Bolivian Drug Control Efforts: Genuine Progress, Daunting Challenges (AIN and WOLA)
Following a landslide victory at the polls, Evo Morales became president of Bolivia in January 2005.[i] Head of the coca-growers’ federation, Morales was a long-standing foe of U.S. drug policy, and many observers anticipated a complete break in U.S.-Bolivian relations and hence an end to drug policy cooperation. Instead, both Morales and the George W. Bush administration initially kept the rhetoric at bay and developed an amicable enough bilateral relationship—though one that at times has been fraught with tension.
Following Bolivia’s expulsion in 2008 of the U.S. Ambassador, Philip Goldberg, for allegedly meddling in the country’s internal affairs and encouraging civil unrest, and the subsequent expulsion of the U.S. Drug Enforcement Administration (DEA), the White House upped its criticism of the Bolivian government and for the past five years has issued a “determination” that Bolivia has “failed demonstrably during the previous 12 months to adhere to [its] obligations under international narcotics agreements.”[ii] U.S. economic assistance for Bolivian drug control programs has slowed to a trickle.
Nonetheless, in 2011 the two countries signed a new framework agreement to guide bilateral relations and are pending an exchange of ambassadors. Moreover, cooperation continues between the primary Bolivian drug control agency—the Ministry of Government’s Vice Ministry of Social Defense and Controlled Substances—and the Narcotics Affairs Section (NAS) of the U.S. embassy.
At the international level, Bolivia is seeking to reconcile its new constitution, which recognizes the right to use the coca leaf for traditional and legal purposes and recognizes coca as part of the country’s national heritage, with its commitments to international conventions.
In June 2011, the country denounced the 1961 Single Convention on Narcotic Drugs as amended by the 1972 Protocol and announced its intention to re-accede with a reservation allowing for the traditional use of the coca leaf. (The 1961 Convention mistakenly classifies coca as a dangerous narcotic, along with cocaine.) Unless more than one-third of UN member states object by the January 10, 2013 deadline, the Bolivian reservation will be accepted and the country will once again be a full Party to the Single Convention.
The approaching date for Bolivia’s potential return to the 1961 Single Convention on Narcotic Drugs provides an opportune moment to evaluate the Bolivian government’s progress achieving its drug policy objectives. Moreover, the Morales administration has been in office for nearly six years, providing a clear track record to evaluate. Adopting a “coca yes, cocaine no” approach, Bolivia has sought to decrease the cultivation of coca—the raw material used in manufacturing cocaine—while increasing actions against cocaine production and drug trafficking organizations.
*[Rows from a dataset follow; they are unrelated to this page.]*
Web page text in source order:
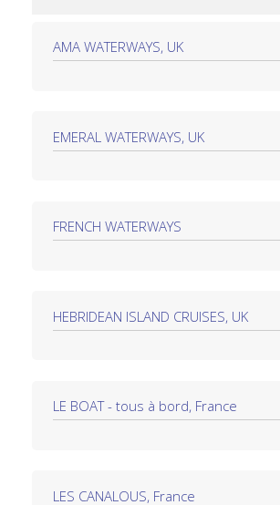
AMA WATERWAYS, UK
EMERAL WATERWAYS, UK
FRENCH WATERWAYS
HEBRIDEAN ISLAND CRUISES, UK
LE BOAT - tous à bord, France
LES CANALOUS, France
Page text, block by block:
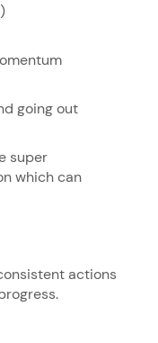
going out
super
which can
actions
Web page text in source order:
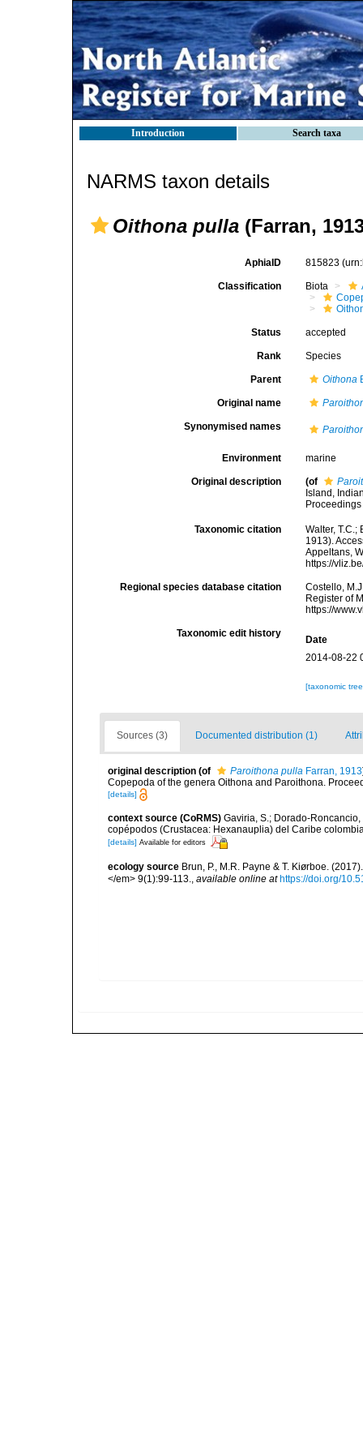
Introduction Search taxa
NARMS taxon details
Oithona pulla (Farran,
AphiaID 815823
Classification Biota
Status accepted
Rank Species
Parent Oithona
Original name
Synonymised names
Environment marine
Original description (of
Island,
Taxonomic citation
Walter,
1913).
Appeltans,
https://
Regional species database citation
Costello,
Register of
https://
Taxonomic edit history
Date
2014-08-22
[taxonomic
Sources (3) Documented distribution (1)
original description (of Paroithona pulla Farran, 1913
Copepoda of the genera Oithona and Paroithona.
[details]
context source (CoRMS) Gaviria, S.; Dorado-
copépodos (Crustacea: Hexanauplia) del Caribe
[details] Available for editors
ecology source Brun, P., M.R. Payne & T. Kiørboe.
</em> 9(1):99-113., available online at https://doi.org/
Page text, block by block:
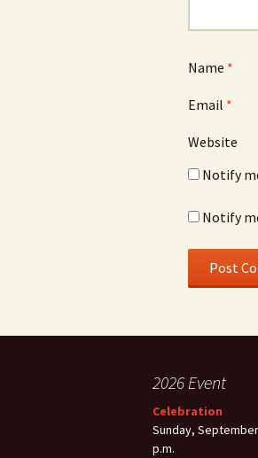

In 2011, the land area devoted to coca cultivation in Bolivia dropped by 13 percent, according to U.S. government figures, in contrast to net increases in Peru and Colombia. Seizures of coca paste and cocaine and destruction of drug laboratories have steadily increased since President Morales took office. Yet despite the positive results achieved to date, the government faces increasing challenges as the amount of coca paste and cocaine flowing across its borders from Peru has increased, the production of cocaine in Bolivia itself has risen, and drug traffickers have diversified and expanded areas of production and transportation within the country.
The Bolivian government has made significant progress facing the ongoing challenges of drug production and trafficking, in part due to the assistance provided by the European Union (EU), the United States, and others. The U.S. government should now recognize this progress in its annual determinations. The string of negative determinations are increasingly disconnected from reality in Bolivia and retain little credibility with the Bolivian government or with other governments in the region, which continue to see the annual U.S. rating as offensive and politically motivated.
The signing of the framework agreement marked significant progress in U.S.-Bolivian bilateral relations. Both governments should build on that success by using the accord as a venue to discuss areas of concern, friction, and consensus. While differences will undoubtedly arise, it is in the best interests of both countries to maintain an open dialogue.